This involves several new commands, plus some old ones used in a new way.

  • pscoast does not involve anything new. See the previous lab notes if you do not understand something.

  • makecpt is a command to make a color palette to plot color data on a map. Here, we create a color palette for plotting our earthquake based on their depth. GMT has several built-in color scales (you can see the list by typing makecpt with no arguments into the command line). I choose the “hot” scale by giving the -Chot option. However, we need to re-scale the color scale to our data to use it in the plot, which is why we call makecpt. I give the options I to invert the scale (I want shallow earthquakes to be yellow and deep to be black; since depth is a positive quantity this is backwards), -Z to make the color scale continuous (as opposed to discrete), and -D to set events that are off scale to be the maximum and minimum colors in the colorscale.

    The final option is -T0/12/2, which sets the minimum and maximum values in the color scale range and the increment. The increment is unnecessary here because I chose a continuous color scale, but if you want a discrete color scale this determines the number of colors. You can also give -T a file containing all of the values in your data, and it will scale the color palette to the maximum and minimum values in the dataset.

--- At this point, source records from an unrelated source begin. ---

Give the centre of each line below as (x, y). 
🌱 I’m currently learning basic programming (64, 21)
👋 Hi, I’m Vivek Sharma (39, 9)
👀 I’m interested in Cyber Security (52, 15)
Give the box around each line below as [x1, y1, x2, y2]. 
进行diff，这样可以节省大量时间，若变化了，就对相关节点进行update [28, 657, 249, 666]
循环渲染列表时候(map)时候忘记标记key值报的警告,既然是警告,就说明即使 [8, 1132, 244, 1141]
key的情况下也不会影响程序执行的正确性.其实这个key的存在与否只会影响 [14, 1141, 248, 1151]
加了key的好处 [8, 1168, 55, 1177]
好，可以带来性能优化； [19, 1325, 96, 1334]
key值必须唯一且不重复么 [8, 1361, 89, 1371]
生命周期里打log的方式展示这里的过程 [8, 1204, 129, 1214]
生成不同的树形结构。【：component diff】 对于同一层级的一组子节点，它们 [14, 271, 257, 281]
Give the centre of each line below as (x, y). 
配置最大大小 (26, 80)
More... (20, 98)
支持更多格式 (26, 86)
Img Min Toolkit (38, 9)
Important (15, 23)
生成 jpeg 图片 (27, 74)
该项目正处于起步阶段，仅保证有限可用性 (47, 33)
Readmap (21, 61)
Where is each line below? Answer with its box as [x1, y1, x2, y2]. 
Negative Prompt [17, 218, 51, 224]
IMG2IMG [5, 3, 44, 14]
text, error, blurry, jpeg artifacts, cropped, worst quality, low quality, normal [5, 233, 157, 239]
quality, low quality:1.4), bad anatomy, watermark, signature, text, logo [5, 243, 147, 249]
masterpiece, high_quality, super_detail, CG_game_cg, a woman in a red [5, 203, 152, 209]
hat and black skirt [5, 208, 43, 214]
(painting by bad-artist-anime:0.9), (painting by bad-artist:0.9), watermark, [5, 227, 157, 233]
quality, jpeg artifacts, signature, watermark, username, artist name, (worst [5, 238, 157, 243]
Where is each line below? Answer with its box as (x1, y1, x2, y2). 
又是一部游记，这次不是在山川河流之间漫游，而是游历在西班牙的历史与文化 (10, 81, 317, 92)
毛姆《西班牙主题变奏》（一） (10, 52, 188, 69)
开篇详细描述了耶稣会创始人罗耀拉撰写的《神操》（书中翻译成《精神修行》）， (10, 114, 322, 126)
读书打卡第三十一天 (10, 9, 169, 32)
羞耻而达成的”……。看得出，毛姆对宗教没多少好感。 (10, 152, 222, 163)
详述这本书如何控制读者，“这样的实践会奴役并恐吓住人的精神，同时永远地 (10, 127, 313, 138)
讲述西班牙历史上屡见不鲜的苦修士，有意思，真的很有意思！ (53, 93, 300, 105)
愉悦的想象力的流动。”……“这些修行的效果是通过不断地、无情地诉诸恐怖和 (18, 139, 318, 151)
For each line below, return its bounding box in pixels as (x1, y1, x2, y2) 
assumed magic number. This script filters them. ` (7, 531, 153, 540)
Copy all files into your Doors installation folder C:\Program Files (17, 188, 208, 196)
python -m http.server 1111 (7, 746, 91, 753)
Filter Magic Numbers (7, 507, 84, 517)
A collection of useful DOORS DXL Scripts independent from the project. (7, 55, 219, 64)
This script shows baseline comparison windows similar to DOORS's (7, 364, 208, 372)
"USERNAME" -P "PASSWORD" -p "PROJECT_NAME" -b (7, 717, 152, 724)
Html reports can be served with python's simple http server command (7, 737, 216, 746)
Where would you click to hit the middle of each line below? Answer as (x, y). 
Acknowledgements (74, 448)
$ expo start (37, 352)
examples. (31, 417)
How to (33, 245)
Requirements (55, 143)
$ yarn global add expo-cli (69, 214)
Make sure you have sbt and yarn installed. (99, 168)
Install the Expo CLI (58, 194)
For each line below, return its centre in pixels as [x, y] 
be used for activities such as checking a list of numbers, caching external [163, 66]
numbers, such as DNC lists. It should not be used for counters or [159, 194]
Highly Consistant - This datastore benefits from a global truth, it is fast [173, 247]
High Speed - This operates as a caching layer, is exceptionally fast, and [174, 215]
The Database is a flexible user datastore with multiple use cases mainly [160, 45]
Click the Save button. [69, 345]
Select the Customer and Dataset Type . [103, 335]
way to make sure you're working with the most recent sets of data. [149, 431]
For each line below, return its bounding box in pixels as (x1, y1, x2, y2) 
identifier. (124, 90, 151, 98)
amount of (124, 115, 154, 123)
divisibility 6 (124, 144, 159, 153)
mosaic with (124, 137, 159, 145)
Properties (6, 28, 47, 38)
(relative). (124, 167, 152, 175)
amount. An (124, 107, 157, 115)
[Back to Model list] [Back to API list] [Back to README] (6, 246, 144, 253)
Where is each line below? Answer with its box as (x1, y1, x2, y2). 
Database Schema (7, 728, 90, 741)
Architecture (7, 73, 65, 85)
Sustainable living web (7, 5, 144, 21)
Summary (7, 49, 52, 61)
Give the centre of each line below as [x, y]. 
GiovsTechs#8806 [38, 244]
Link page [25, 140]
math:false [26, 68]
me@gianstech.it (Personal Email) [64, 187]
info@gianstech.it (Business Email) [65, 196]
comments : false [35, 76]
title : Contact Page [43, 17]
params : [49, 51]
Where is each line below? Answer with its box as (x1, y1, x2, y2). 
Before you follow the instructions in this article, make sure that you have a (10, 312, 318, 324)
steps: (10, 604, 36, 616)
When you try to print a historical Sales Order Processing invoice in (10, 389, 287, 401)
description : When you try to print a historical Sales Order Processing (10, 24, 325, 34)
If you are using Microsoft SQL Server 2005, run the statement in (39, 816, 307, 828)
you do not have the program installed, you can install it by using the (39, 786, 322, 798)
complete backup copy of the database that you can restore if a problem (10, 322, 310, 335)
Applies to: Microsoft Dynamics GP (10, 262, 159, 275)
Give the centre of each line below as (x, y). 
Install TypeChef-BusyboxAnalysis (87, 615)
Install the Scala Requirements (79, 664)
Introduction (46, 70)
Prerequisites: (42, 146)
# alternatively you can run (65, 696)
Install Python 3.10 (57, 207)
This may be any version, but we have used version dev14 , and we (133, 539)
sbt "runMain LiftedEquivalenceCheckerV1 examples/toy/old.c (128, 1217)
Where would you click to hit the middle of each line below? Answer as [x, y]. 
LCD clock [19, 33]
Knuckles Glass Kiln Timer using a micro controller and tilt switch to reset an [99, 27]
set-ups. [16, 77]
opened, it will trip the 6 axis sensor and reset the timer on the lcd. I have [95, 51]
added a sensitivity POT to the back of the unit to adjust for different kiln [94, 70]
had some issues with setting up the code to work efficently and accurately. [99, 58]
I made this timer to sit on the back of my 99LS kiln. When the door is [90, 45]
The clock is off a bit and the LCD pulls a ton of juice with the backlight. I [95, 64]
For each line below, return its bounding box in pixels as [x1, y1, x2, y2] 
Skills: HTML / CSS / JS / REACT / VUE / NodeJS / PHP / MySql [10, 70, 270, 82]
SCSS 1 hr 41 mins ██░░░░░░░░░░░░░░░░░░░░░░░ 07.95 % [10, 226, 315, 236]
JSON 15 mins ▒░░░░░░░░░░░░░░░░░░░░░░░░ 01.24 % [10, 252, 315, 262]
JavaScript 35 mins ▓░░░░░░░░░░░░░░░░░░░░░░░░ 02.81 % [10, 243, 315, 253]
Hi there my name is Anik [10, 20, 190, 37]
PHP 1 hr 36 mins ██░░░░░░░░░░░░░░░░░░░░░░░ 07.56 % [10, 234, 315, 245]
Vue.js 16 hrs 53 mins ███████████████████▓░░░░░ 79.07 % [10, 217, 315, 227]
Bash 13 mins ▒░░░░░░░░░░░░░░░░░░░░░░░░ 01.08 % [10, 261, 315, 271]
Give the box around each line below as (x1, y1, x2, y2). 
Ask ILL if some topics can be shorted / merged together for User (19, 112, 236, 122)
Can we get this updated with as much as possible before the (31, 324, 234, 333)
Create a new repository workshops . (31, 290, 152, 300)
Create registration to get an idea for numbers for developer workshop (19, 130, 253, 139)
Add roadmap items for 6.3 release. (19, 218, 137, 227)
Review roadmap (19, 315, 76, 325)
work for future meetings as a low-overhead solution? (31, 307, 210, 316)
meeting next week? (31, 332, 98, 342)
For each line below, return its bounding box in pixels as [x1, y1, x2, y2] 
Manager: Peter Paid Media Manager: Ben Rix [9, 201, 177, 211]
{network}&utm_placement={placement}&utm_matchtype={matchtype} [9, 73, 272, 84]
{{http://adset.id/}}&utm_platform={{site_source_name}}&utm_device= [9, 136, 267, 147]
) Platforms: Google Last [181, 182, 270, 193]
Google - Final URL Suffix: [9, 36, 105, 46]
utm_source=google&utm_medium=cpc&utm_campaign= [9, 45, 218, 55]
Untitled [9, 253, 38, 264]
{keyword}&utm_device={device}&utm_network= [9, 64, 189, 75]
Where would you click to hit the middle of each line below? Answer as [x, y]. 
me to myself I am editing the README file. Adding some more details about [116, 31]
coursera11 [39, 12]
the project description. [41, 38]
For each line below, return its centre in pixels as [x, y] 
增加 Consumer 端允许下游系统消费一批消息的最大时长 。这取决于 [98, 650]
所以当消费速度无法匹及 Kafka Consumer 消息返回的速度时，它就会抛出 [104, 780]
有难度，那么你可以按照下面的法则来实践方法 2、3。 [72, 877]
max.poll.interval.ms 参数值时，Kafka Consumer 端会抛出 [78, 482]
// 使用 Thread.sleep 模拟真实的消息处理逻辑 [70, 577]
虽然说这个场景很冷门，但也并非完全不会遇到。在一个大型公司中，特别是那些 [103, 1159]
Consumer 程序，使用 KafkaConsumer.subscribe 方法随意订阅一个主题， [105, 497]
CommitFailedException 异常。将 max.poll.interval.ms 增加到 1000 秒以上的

    The color palette is redirected to file as quake.cpt, which we will use in additional GMT calls that follow.

  • Next, we plot the data using psxy. Because we would like to set the color from the color palette file, and we would like to scale the marker size by the event magnitude, I give 4 values to psxy (longitude, latitude, depth, and magnitude) using AWK to pull the data from the file. This particular AWK program is a bit complicated because of the way the data is formatted (there is no space between the latitude and longitude, so I need to use match and substr to break the field into two parts). When you call psxy with four entries, then the third defines the color and the fourth defines the size. Thus, my plot will show the epicenter as a circle, where the size represents the event magnitude and the color represents depth. Note also that I had to combine single and double quoting when writing my AWK program so that $symbscale is correctly expanded to be fed into the AWK program, but the other uses of $1, etc. are not owing to my use of quotes. If you are unsure as to why I have to do this, review the notes for the first class on shell scripting.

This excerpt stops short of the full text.